Stored items from a collection:

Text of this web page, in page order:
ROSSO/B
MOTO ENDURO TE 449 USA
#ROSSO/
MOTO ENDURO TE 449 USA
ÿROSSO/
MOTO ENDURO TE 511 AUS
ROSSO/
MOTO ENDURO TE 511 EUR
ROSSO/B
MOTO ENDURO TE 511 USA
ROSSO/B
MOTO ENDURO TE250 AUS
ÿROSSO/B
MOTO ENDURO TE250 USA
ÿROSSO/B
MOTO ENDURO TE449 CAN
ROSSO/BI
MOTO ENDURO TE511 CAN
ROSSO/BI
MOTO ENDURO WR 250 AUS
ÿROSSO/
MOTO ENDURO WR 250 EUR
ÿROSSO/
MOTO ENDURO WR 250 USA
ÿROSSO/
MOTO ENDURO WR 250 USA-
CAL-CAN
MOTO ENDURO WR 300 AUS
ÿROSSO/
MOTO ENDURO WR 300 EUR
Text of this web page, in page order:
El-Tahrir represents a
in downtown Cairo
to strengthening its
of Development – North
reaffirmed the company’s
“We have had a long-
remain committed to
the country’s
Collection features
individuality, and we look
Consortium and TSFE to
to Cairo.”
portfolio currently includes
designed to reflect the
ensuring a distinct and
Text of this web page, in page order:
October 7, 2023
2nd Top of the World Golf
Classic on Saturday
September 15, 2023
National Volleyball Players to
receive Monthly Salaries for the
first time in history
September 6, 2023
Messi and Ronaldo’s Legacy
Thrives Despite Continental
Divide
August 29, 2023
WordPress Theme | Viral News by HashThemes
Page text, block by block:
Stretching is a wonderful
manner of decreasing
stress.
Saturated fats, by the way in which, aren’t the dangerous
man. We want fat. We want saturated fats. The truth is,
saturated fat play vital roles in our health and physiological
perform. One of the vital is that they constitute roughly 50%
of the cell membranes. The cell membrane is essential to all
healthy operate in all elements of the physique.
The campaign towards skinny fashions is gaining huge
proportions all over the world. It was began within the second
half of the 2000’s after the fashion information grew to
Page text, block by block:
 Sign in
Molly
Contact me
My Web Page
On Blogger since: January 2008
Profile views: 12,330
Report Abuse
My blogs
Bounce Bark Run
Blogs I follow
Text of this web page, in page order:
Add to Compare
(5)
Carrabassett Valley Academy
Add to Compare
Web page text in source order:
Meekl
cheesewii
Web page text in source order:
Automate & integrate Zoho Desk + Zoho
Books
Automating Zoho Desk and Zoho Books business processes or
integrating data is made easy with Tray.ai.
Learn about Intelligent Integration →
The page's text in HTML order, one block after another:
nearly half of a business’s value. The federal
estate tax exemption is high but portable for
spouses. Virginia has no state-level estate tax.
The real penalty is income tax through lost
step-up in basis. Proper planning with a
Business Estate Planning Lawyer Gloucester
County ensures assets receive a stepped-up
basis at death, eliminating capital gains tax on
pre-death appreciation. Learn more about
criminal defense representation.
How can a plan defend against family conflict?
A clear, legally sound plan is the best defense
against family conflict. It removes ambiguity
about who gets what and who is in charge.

Problem:
Among the records above, repeat exactly the line with "ensuring a distinct and", the line with "County ensures assets receive a stepped-up", and every line in between, and only those.

Exercise output:
ensuring a distinct and
Text of this web page, in page order:
October 7, 2023
2nd Top of the World Golf
Classic on Saturday
September 15, 2023
National Volleyball Players to
receive Monthly Salaries for the
first time in history
September 6, 2023
Messi and Ronaldo’s Legacy
Thrives Despite Continental
Divide
August 29, 2023
WordPress Theme | Viral News by HashThemes
Page text, block by block:
Stretching is a wonderful
manner of decreasing
stress.
Saturated fats, by the way in which, aren’t the dangerous
man. We want fat. We want saturated fats. The truth is,
saturated fat play vital roles in our health and physiological
perform. One of the vital is that they constitute roughly 50%
of the cell membranes. The cell membrane is essential to all
healthy operate in all elements of the physique.
The campaign towards skinny fashions is gaining huge
proportions all over the world. It was began within the second
half of the 2000’s after the fashion information grew to
Page text, block by block:
 Sign in
Molly
Contact me
My Web Page
On Blogger since: January 2008
Profile views: 12,330
Report Abuse
My blogs
Bounce Bark Run
Blogs I follow
Text of this web page, in page order:
Add to Compare
(5)
Carrabassett Valley Academy
Add to Compare
Web page text in source order:
Meekl
cheesewii
Web page text in source order:
Automate & integrate Zoho Desk + Zoho
Books
Automating Zoho Desk and Zoho Books business processes or
integrating data is made easy with Tray.ai.
Learn about Intelligent Integration →
The page's text in HTML order, one block after another:
nearly half of a business’s value. The federal
estate tax exemption is high but portable for
spouses. Virginia has no state-level estate tax.
The real penalty is income tax through lost
step-up in basis. Proper planning with a
Business Estate Planning Lawyer Gloucester
County ensures assets receive a stepped-up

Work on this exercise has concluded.